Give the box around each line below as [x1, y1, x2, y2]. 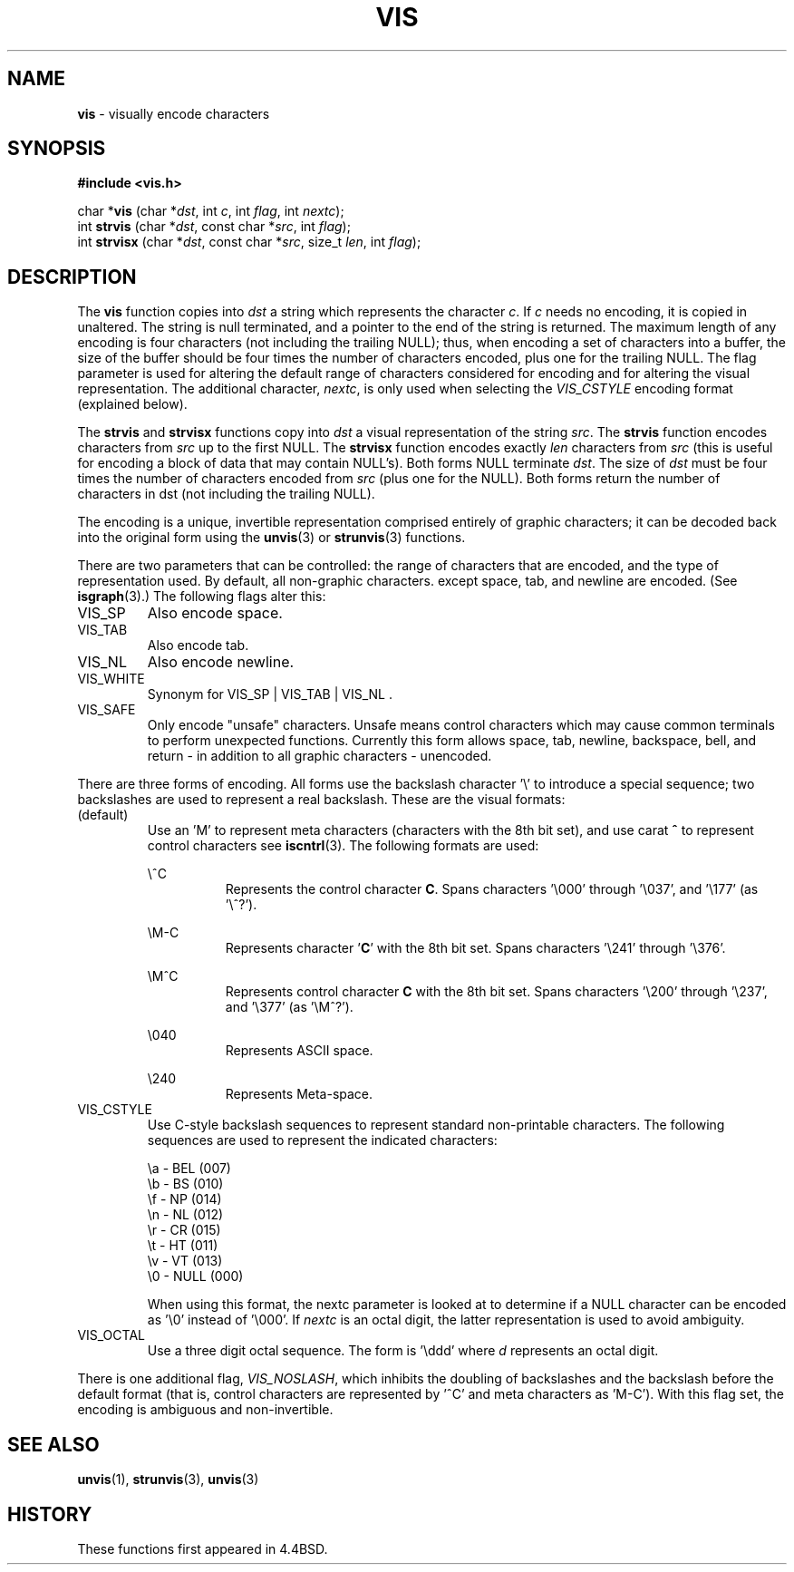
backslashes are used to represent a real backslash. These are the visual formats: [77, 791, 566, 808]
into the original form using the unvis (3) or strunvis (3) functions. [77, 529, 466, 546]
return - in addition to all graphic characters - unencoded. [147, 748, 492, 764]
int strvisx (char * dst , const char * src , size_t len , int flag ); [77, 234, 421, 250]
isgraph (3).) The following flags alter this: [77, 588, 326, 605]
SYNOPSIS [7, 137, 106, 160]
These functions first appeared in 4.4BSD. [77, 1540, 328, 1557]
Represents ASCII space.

============

## DIRECTIONS FOR THIS TASK
Return all the data exactly, and keep the pictures out.

## RESPONSE
Give the box around each line below as [x1, y1, x2, y2]. 
backslashes are used to represent a real backslash. These are the visual formats: [77, 791, 566, 808]
into the original form using the unvis (3) or strunvis (3) functions. [77, 529, 466, 546]
return - in addition to all graphic characters - unencoded. [147, 748, 492, 764]
int strvisx (char * dst , const char * src , size_t len , int flag ); [77, 234, 421, 250]
isgraph (3).) The following flags alter this: [77, 588, 326, 605]
SYNOPSIS [7, 137, 106, 160]
These functions first appeared in 4.4BSD. [77, 1540, 328, 1557]
Represents ASCII space.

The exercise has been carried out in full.